The CAH's Physician staff C interviewed on 10/13/15 at 11:00am revealed they assumed care once the patient #1's status changed to observation and arrived on the CDU on 9/24/15. Physician staff C revealed they evaluated patient #1 who reported no suicidal thoughts or hallucinations and was very lucid, but they had failed to document these findings in the medical record. Physician staff C indicated a mental health professional from MHC assists patients with psychiatric conditions and they usually leave a plan in the patient's chart without directly communicating with the physician. Physician staff C acknowledged that they usually follow their plan and that they rely "heavily" on their recommendation. Staff C indicated they felt the patient could be discharged to the mental health plan, however staff C revealed they did not read the assessment completed by Mental Health Staff D from MHC the previous day in the emergency department and was unaware a reassessment had not been completed. Physician staff C indicated they assumed patient #1 was going to seek further treatment and was unaware where or how they would be getting there. Physician staff C stated their obligation ends when the patient discharges to the community.

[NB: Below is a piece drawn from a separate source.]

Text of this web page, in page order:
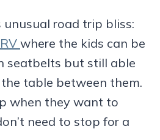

Mental health Staff M interviewed 10/13/15 at 3:30pm confirmed a psychological reevaluation is completed "most of the time " before a mental health professional advises discharge and typically a phone call to the nurse would not be appropriate.

Registered Nurse staff O, Director of CDU, interviewed on 10/14/15 at 9:30am indicated Registered Nurse staff E, communicated that they were not comfortable with patient #1 being discharged to go home and felt the COBRA paperwork should have been completed. Staff O confirmed Staff E should have sought guidance by following their chain of command and speaking with the CNO or administration. Staff O revealed the facility typically does not know where a discharged patient is going, but if we do then we have an obligation to communicate with the receiving facility. Staff O confirmed the observation unit is an extension of the emergency department and those patients are not inpatients. I expect the CDU/Inpatient physician to read any evaluations including a Mental Screening evaluation and any other test results concerning their patient on observation. Staff O indicated their obligation to the patient ends when the receiving facility accepts the patient, but the patient must be stable, have proper documentation completed and the receiving facility must have an available bed. Staff O confirmed a patient with suicidal ideation and a plan would be an emergency medical condition.

Chief Quality Office Staff I interviewed on 10/14/15 at 2:10pm indicated the hospital failed to have written policies directing Mental Health Professionals on their requirement to document interaction with patients in the medical record. Staff I indicated they failed to have policies, communication, or training provided to Mental Health Professionals with expectations for communication to hospital staff. Staff I indicated the training included one Mental Health Professional shadowing another Mental Health Professional. Staff I indicated they expect a patient to have a reevaluation by a physician prior to discharge.